Differences with prodigal regarding SD and RBS score

FlorianTrigodet commented 3 months ago

Hello!

I was looking into replace prodigal with prodigal-gv in my routine workflows (and maybe change the default gene caller in the platform anvi'o), so I ran some test to investigate the potential differences with prodigal.

I used a small metagenome available in this tutorial and extracted the genes calls not identical between the two programs.

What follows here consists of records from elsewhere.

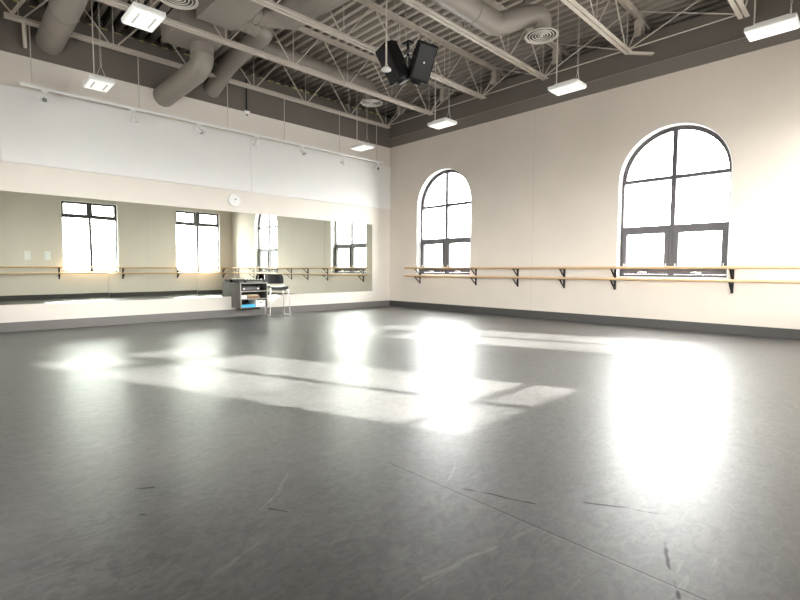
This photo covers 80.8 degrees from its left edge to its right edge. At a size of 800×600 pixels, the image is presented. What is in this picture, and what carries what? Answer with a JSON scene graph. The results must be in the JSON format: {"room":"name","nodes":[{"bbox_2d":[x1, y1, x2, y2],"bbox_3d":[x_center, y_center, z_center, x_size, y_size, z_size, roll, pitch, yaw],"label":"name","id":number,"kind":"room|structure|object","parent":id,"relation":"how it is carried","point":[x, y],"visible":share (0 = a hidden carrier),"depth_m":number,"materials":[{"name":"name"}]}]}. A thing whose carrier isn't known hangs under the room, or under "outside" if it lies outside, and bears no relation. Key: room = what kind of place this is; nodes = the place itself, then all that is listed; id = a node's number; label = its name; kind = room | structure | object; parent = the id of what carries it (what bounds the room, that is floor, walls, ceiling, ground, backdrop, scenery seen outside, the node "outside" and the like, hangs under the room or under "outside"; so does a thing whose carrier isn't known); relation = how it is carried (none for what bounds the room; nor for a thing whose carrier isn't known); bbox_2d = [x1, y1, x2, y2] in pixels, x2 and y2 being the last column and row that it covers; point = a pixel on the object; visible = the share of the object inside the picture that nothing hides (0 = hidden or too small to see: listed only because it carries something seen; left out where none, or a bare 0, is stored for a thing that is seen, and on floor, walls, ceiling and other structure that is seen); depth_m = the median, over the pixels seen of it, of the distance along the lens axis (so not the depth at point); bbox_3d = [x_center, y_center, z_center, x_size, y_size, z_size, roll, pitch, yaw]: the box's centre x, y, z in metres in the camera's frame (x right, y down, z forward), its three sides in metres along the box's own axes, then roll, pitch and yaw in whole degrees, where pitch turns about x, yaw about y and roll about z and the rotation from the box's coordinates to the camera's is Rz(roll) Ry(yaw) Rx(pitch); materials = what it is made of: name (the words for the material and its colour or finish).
{"room":"exercise studio","nodes":[
{"label":"exercise studio","id":0,"kind":"room"},
{"bbox_2d":[0,0,389,322],"bbox_3d":[-3.928,-2.229,9.852,9.900,5.200,0.300,-3,5,-44],"label":"wall","id":1,"kind":"structure","parent":0,"point":[66,71],"depth_m":9.13,"materials":[{"name":"beige paint"}]},
{"bbox_2d":[11,0,26,47],"bbox_3d":[-5.635,-4.479,7.142,0.965,0.983,0.290,2,4,29],"label":"brace","id":2,"kind":"object","parent":1,"relation":"attached to","point":[24,33],"visible":1,"depth_m":7.29,"materials":[{"name":"beige paint"}]},
{"bbox_2d":[0,190,108,304],"bbox_3d":[-5.806,-0.847,7.883,1.566,1.800,0.009,-3,5,-44],"label":"mirror panel","id":3,"kind":"object","parent":1,"relation":"attached to","point":[53,248],"visible":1,"depth_m":7.86,"materials":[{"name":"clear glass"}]},
{"bbox_2d":[35,0,88,54],"bbox_3d":[-4.600,-4.287,6.591,3.218,0.659,0.401,4,5,44],"label":"duct","id":4,"kind":"object","parent":1,"relation":"attached to","point":[60,18],"visible":1,"depth_m":7.03,"materials":[{"name":"grey metal"}]},
{"bbox_2d":[0,83,250,191],"bbox_3d":[-4.745,-2.859,8.774,4.174,1.190,0.035,-3,5,-44],"label":"wall panel","id":5,"kind":"object","parent":1,"relation":"attached to","point":[64,133],"visible":1,"depth_m":8.40,"materials":[{"name":"white paint"}]},
{"bbox_2d":[106,200,197,300],"bbox_3d":[-4.684,-0.913,8.979,1.566,1.800,0.009,-3,5,-44],"label":"mirror panel","id":6,"kind":"object","parent":1,"relation":"attached to","point":[151,248],"visible":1,"depth_m":8.93,"materials":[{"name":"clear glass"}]},
{"bbox_2d":[153,8,227,106],"bbox_3d":[-3.835,-4.247,8.460,0.820,1.194,1.618,-3,5,-44],"label":"duct","id":7,"kind":"object","parent":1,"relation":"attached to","point":[198,68],"visible":0.91,"depth_m":8.24,"materials":[{"name":"grey metal"}]},
{"bbox_2d":[0,300,389,332],"bbox_3d":[-3.832,0.295,9.898,9.888,0.157,0.012,-3,5,-44],"label":"baseboard","id":8,"kind":"structure","parent":1,"relation":"attached to","point":[130,319],"depth_m":9.15,"materials":[{"name":"grey rubber"}]},
{"bbox_2d":[13,0,383,116],"bbox_3d":[-3.910,-4.847,9.671,9.494,0.050,0.230,-3,5,-44],"label":"roof truss","id":9,"kind":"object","parent":1,"relation":"on","point":[13,0],"depth_m":10.08,"materials":[{"name":"grey metal"}]},
{"bbox_2d":[195,208,266,297],"bbox_3d":[-3.561,-0.979,10.075,1.566,1.800,0.008,-3,5,-44],"label":"mirror panel","id":10,"kind":"object","parent":1,"relation":"attached to","point":[230,246],"visible":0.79,"depth_m":9.97,"materials":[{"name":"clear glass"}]},
{"bbox_2d":[228,193,240,206],"bbox_3d":[-3.523,-2.128,10.017,0.280,0.280,0.040,-3,5,-44],"label":"wall clock","id":11,"kind":"object","parent":1,"relation":"attached to","point":[234,200],"visible":1,"depth_m":10.01,"materials":[{"name":"white plastic"}]},
{"bbox_2d":[244,74,249,115],"bbox_3d":[-3.290,-4.399,10.092,0.130,0.885,0.040,-3,5,-44],"label":"conduit","id":12,"kind":"object","parent":1,"relation":"attached to","point":[247,113],"visible":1,"depth_m":10.08,"materials":[{"name":"white metal"}]},
{"bbox_2d":[231,282,267,309],"bbox_3d":[-3.242,-0.093,10.138,0.620,0.575,0.428,-3,5,-44],"label":"shelf unit","id":13,"kind":"object","parent":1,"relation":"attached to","point":[236,292],"visible":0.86,"depth_m":10.04,"materials":[{"name":"grey laminate"}]},
{"bbox_2d":[242,304,254,307],"bbox_3d":[-3.325,0.115,10.045,0.313,0.062,0.374,-3,5,-44],"label":"tray","id":14,"kind":"object","parent":13,"relation":"on","point":[246,305],"visible":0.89,"depth_m":9.92,"materials":[{"name":"blue plastic"}]},
{"bbox_2d":[241,286,259,290],"bbox_3d":[-3.265,-0.250,10.067,0.420,0.100,0.351,-3,5,-44],"label":"amplifier","id":15,"kind":"object","parent":13,"relation":"on","point":[243,288],"visible":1,"depth_m":9.95,"materials":[{"name":"grey plastic"}]},
{"bbox_2d":[239,279,264,282],"bbox_3d":[-3.186,-0.419,10.139,0.450,0.077,0.303,-3,5,-44],"label":"mixer","id":16,"kind":"object","parent":13,"relation":"on","point":[245,280],"visible":0.98,"depth_m":10.05,"materials":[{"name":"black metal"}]},
{"bbox_2d":[248,299,265,306],"bbox_3d":[-3.115,0.067,10.232,0.228,0.135,0.356,-3,5,-44],"label":"storage bin","id":17,"kind":"object","parent":13,"relation":"on","point":[258,303],"visible":0.84,"depth_m":10.11,"materials":[{"name":"white plastic"}]},
{"bbox_2d":[196,0,381,106],"bbox_3d":[-1.554,-4.559,8.425,3.809,1.009,4.372,-1,4,-20],"label":"duct","id":18,"kind":"object","parent":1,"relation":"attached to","point":[255,22],"visible":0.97,"depth_m":7.85,"materials":[{"name":"grey metal"}]},
{"bbox_2d":[160,0,198,9],"bbox_3d":[-2.921,-4.440,6.526,0.843,0.653,0.520,-3,5,-44],"label":"diffuser","id":19,"kind":"object","parent":18,"relation":"attached to","point":[178,4],"visible":1,"depth_m":6.56,"materials":[{"name":"white metal"}]},
{"bbox_2d":[361,98,381,106],"bbox_3d":[-0.654,-4.556,10.814,0.500,0.074,0.500,-3,5,-44],"label":"diffuser","id":20,"kind":"object","parent":18,"relation":"attached to","point":[372,102],"depth_m":10.80,"materials":[{"name":"white metal"}]},
{"bbox_2d":[267,215,324,294],"bbox_3d":[-2.438,-1.045,11.170,1.566,1.800,0.008,-3,5,-44],"label":"mirror panel","id":21,"kind":"object","parent":1,"relation":"attached to","point":[295,246],"visible":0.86,"depth_m":11.15,"materials":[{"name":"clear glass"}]},
{"bbox_2d":[250,137,390,209],"bbox_3d":[-1.760,-3.035,11.687,4.164,1.190,0.035,-3,5,-44],"label":"wall panel","id":22,"kind":"object","parent":1,"relation":"attached to","point":[278,169],"visible":1,"depth_m":11.42,"materials":[{"name":"white paint"}]},
{"bbox_2d":[324,220,371,292],"bbox_3d":[-1.316,-1.111,12.266,1.566,1.800,0.008,-3,5,-44],"label":"mirror panel","id":23,"kind":"object","parent":1,"relation":"attached to","point":[348,246],"visible":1,"depth_m":12.22,"materials":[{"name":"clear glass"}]},
{"bbox_2d":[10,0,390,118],"bbox_3d":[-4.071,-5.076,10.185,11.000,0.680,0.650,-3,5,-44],"label":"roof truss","id":24,"kind":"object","parent":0,"point":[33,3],"depth_m":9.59,"materials":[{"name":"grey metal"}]},
{"bbox_2d":[24,0,729,116],"bbox_3d":[-0.293,-5.077,6.458,11.200,0.175,11.250,-3,5,-44],"label":"ceiling","id":25,"kind":"structure","parent":0,"point":[369,30],"depth_m":9.33,"materials":[{"name":"grey metal"}]},
{"bbox_2d":[82,0,114,91],"bbox_3d":[-4.697,-4.198,7.283,0.340,1.734,0.490,-3,5,-44],"label":"pendant light","id":26,"kind":"object","parent":25,"relation":"hanging from","point":[95,82],"visible":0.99,"depth_m":7.27,"materials":[{"name":"white metal"}]},
{"bbox_2d":[121,0,165,32],"bbox_3d":[-2.944,-4.068,5.351,0.340,1.734,0.490,-3,5,-44],"label":"pendant light","id":27,"kind":"object","parent":25,"relation":"hanging from","point":[138,15],"visible":1,"depth_m":5.33,"materials":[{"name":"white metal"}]},
{"bbox_2d":[350,72,373,150],"bbox_3d":[-0.886,-4.424,11.016,0.340,1.734,0.490,-3,5,-44],"label":"pendant light","id":28,"kind":"object","parent":25,"relation":"hanging from","point":[363,146],"visible":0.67,"depth_m":10.96,"materials":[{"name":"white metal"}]},
{"bbox_2d":[381,0,390,72],"bbox_3d":[-0.208,-4.273,7.164,0.150,1.530,0.150,-3,5,-44],"label":"sensor","id":29,"kind":"object","parent":25,"relation":"hanging from","point":[385,68],"visible":1,"depth_m":7.17,"materials":[{"name":"beige paint"}]},
{"bbox_2d":[394,0,421,67],"bbox_3d":[0.128,-4.369,7.430,0.330,1.371,0.396,-3,5,-44],"label":"rig","id":30,"kind":"object","parent":25,"relation":"attached to","point":[407,43],"visible":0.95,"depth_m":7.43,"materials":[{"name":"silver metal"}]},
{"bbox_2d":[375,40,408,85],"bbox_3d":[-0.090,-3.769,7.455,0.567,0.652,0.358,-1,4,-20],"label":"loudspeaker","id":31,"kind":"object","parent":30,"relation":"hanging from","point":[399,73],"visible":0.84,"depth_m":7.35,"materials":[{"name":"black plastic"}]},
{"bbox_2d":[376,45,399,83],"bbox_3d":[-0.196,-3.697,7.388,0.248,0.476,0.327,-2,4,-34],"label":"grille","id":32,"kind":"object","parent":31,"relation":"attached to","point":[393,52],"depth_m":7.32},
{"bbox_2d":[408,40,437,85],"bbox_3d":[0.336,-3.766,7.438,0.360,0.655,0.569,-2,5,-36],"label":"loudspeaker","id":33,"kind":"object","parent":30,"relation":"hanging from","point":[424,54],"visible":1,"depth_m":7.32,"materials":[{"name":"black plastic"}]},
{"bbox_2d":[427,34,456,128],"bbox_3d":[0.833,-4.302,9.219,0.340,1.734,0.490,-3,5,-44],"label":"pendant light","id":34,"kind":"object","parent":25,"relation":"hanging from","point":[444,122],"visible":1,"depth_m":9.20,"materials":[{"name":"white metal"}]},
{"bbox_2d":[400,0,570,80],"bbox_3d":[-0.194,-4.596,6.328,10.520,0.766,0.150,-3,5,-44],"label":"joist","id":35,"kind":"object","parent":25,"relation":"attached to","point":[415,4],"visible":0.76,"depth_m":8.08,"materials":[{"name":"beige paint"}]},
{"bbox_2d":[430,0,558,43],"bbox_3d":[0.105,-4.475,5.606,6.130,0.914,0.899,-3,5,-44],"label":"duct","id":36,"kind":"object","parent":25,"relation":"hanging from","point":[477,13],"visible":1,"depth_m":7.21,"materials":[{"name":"grey metal"}]},
{"bbox_2d":[524,27,558,43],"bbox_3d":[2.242,-4.210,7.452,0.520,0.074,0.520,-3,5,-44],"label":"diffuser","id":37,"kind":"object","parent":36,"relation":"attached to","point":[539,35],"depth_m":7.44,"materials":[{"name":"white metal"}]},
{"bbox_2d":[548,0,586,95],"bbox_3d":[2.637,-4.177,7.364,0.340,1.734,0.490,-3,5,-44],"label":"pendant light","id":38,"kind":"object","parent":25,"relation":"hanging from","point":[572,85],"visible":0.91,"depth_m":7.36,"materials":[{"name":"white metal"}]},
{"bbox_2d":[728,0,749,19],"bbox_3d":[2.071,-4.440,4.017,10.520,0.766,0.150,-3,5,-44],"label":"joist","id":39,"kind":"object","parent":25,"relation":"attached to","point":[738,6],"visible":0.93,"depth_m":6.84,"materials":[{"name":"beige paint"}]},
{"bbox_2d":[744,0,799,41],"bbox_3d":[4.412,-4.053,5.524,0.340,1.734,0.490,-3,5,-44],"label":"pendant light","id":40,"kind":"object","parent":25,"relation":"hanging from","point":[788,22],"visible":1,"depth_m":5.52,"materials":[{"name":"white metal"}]},
{"bbox_2d":[0,306,799,599],"bbox_3d":[-0.337,0.674,6.348,10.500,0.120,10.600,-3,5,-44],"label":"floor","id":41,"kind":"structure","parent":0,"point":[382,452],"depth_m":2.54,"materials":[{"name":"grey plastic"}]},
{"bbox_2d":[264,274,290,316],"bbox_3d":[-2.721,-0.112,10.374,0.472,0.914,0.504,-2,4,-32],"label":"chair","id":42,"kind":"object","parent":41,"relation":"on","point":[269,278],"visible":0.91,"depth_m":10.44,"materials":[{"name":"black plastic"}]},
{"bbox_2d":[390,0,799,328],"bbox_3d":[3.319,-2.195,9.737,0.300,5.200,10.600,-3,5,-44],"label":"wall","id":43,"kind":"structure","parent":0,"point":[543,182],"depth_m":8.99,"materials":[{"name":"beige paint"}]},
{"bbox_2d":[0,0,411,128],"bbox_3d":[-3.396,-4.817,9.595,10.520,0.766,0.150,-3,5,-44],"label":"joist","id":44,"kind":"object","parent":43,"relation":"on","point":[10,16],"visible":0.59,"depth_m":8.99,"materials":[{"name":"beige paint"}]},
{"bbox_2d":[20,24,383,163],"bbox_3d":[-3.156,-3.967,9.888,7.600,0.970,0.040,-3,5,-44],"label":"track rail","id":45,"kind":"object","parent":44,"relation":"hanging from","point":[25,84],"visible":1,"depth_m":8.94,"materials":[{"name":"white metal"}]},
{"bbox_2d":[39,89,49,104],"bbox_3d":[-5.655,-3.216,7.463,0.137,0.237,0.183,-3,5,-44],"label":"track light","id":46,"kind":"object","parent":45,"relation":"hanging from","point":[44,100],"visible":1,"depth_m":7.46,"materials":[{"name":"white metal"}]},
{"bbox_2d":[129,109,137,121],"bbox_3d":[-4.750,-3.277,8.384,0.138,0.226,0.139,-3,5,-44],"label":"track light","id":47,"kind":"object","parent":45,"relation":"hanging from","point":[132,115],"visible":1,"depth_m":8.34,"materials":[{"name":"white metal"}]},
{"bbox_2d":[196,123,204,136],"bbox_3d":[-3.887,-3.318,9.187,0.160,0.240,0.160,-3,5,-44],"label":"track light","id":48,"kind":"object","parent":45,"relation":"hanging from","point":[201,132],"visible":1,"depth_m":9.16,"materials":[{"name":"white metal"}]},
{"bbox_2d":[252,136,258,147],"bbox_3d":[-3.084,-3.372,10.020,0.139,0.234,0.138,-3,5,-44],"label":"track light","id":49,"kind":"object","parent":45,"relation":"hanging from","point":[255,144],"visible":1,"depth_m":10.00,"materials":[{"name":"white metal"}]},
{"bbox_2d":[300,146,306,156],"bbox_3d":[-2.217,-3.417,10.816,0.138,0.240,0.171,-3,5,-44],"label":"track light","id":50,"kind":"object","parent":45,"relation":"hanging from","point":[303,153],"visible":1,"depth_m":10.80,"materials":[{"name":"white metal"}]},
{"bbox_2d":[340,155,345,164],"bbox_3d":[-1.425,-3.468,11.627,0.139,0.235,0.137,1,4,13],"label":"track light","id":51,"kind":"object","parent":45,"relation":"hanging from","point":[342,161],"visible":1,"depth_m":11.62,"materials":[{"name":"white metal"}]},
{"bbox_2d":[375,162,380,170],"bbox_3d":[-0.570,-3.514,12.414,0.137,0.239,0.180,1,4,16],"label":"track light","id":52,"kind":"object","parent":45,"relation":"hanging from","point":[377,168],"visible":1,"depth_m":12.41,"materials":[{"name":"white metal"}]},
{"bbox_2d":[388,0,735,125],"bbox_3d":[2.415,-4.799,9.811,0.070,0.676,7.827,-3,5,-44],"label":"joist bridging","id":53,"kind":"object","parent":44,"relation":"attached to","point":[733,14],"visible":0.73,"depth_m":8.71,"materials":[{"name":"beige paint"}]},
{"bbox_2d":[97,0,457,114],"bbox_3d":[-2.313,-4.742,8.489,10.520,0.766,0.150,-3,5,-44],"label":"joist","id":54,"kind":"object","parent":43,"relation":"on","point":[444,94],"visible":0.73,"depth_m":9.09,"materials":[{"name":"beige paint"}]},
{"bbox_2d":[251,0,509,99],"bbox_3d":[-1.236,-4.668,7.391,10.520,0.766,0.150,-3,5,-44],"label":"joist","id":55,"kind":"object","parent":43,"relation":"on","point":[496,74],"visible":0.89,"depth_m":8.50,"materials":[{"name":"beige paint"}]},
{"bbox_2d":[417,168,470,274],"bbox_3d":[1.155,-1.967,11.921,0.235,2.650,1.780,-3,5,-44],"label":"window","id":56,"kind":"structure","parent":43,"relation":"in","point":[446,242],"depth_m":12.05,"materials":[{"name":"brown metal"}]},
{"bbox_2d":[389,37,746,139],"bbox_3d":[3.208,-4.222,9.492,0.030,0.015,10.000,-3,5,-44],"label":"trim","id":57,"kind":"structure","parent":43,"relation":"attached to","point":[742,37],"depth_m":8.69,"materials":[{"name":"grey paint"}]},
{"bbox_2d":[390,28,799,147],"bbox_3d":[3.214,-4.100,9.506,0.012,0.230,10.000,-3,5,-44],"label":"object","id":58,"kind":"structure","parent":43,"relation":"attached to","point":[742,46],"depth_m":8.60,"materials":[{"name":"beige paint"}]},
{"bbox_2d":[390,300,799,339],"bbox_3d":[3.198,0.328,9.790,0.012,0.157,10.000,-3,5,-44],"label":"baseboard","id":59,"kind":"structure","parent":43,"relation":"attached to","point":[783,333],"depth_m":8.75,"materials":[{"name":"black rubber"}]},
{"bbox_2d":[404,266,799,293],"bbox_3d":[3.300,-0.455,9.486,0.225,0.438,8.900,-3,5,-44],"label":"ballet barre","id":60,"kind":"object","parent":43,"relation":"attached to","point":[732,280],"visible":1,"depth_m":8.67,"materials":[{"name":"brown wood"}]},
{"bbox_2d":[561,0,653,54],"bbox_3d":[1.005,-4.502,5.105,10.520,0.789,0.401,-3,5,-44],"label":"joist","id":61,"kind":"object","parent":43,"relation":"on","point":[641,23],"visible":0.98,"depth_m":7.91,"materials":[{"name":"beige paint"}]},
{"bbox_2d":[616,122,732,277],"bbox_3d":[4.769,-1.713,8.233,0.235,2.640,1.760,-3,5,-44],"label":"window","id":62,"kind":"structure","parent":43,"relation":"in","point":[671,232],"depth_m":8.27,"materials":[{"name":"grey metal"}]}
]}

I used -p meta for both prodigal and prodigal-gv.

Around 5-6% of the total gene calls were not quite identical between prodigal and prodigal-gv, with a noticeable different at the start position (or stop if gene is reverse). I am focusing on results where the model and genetic code are comparable between prodigal and prodigal-gv.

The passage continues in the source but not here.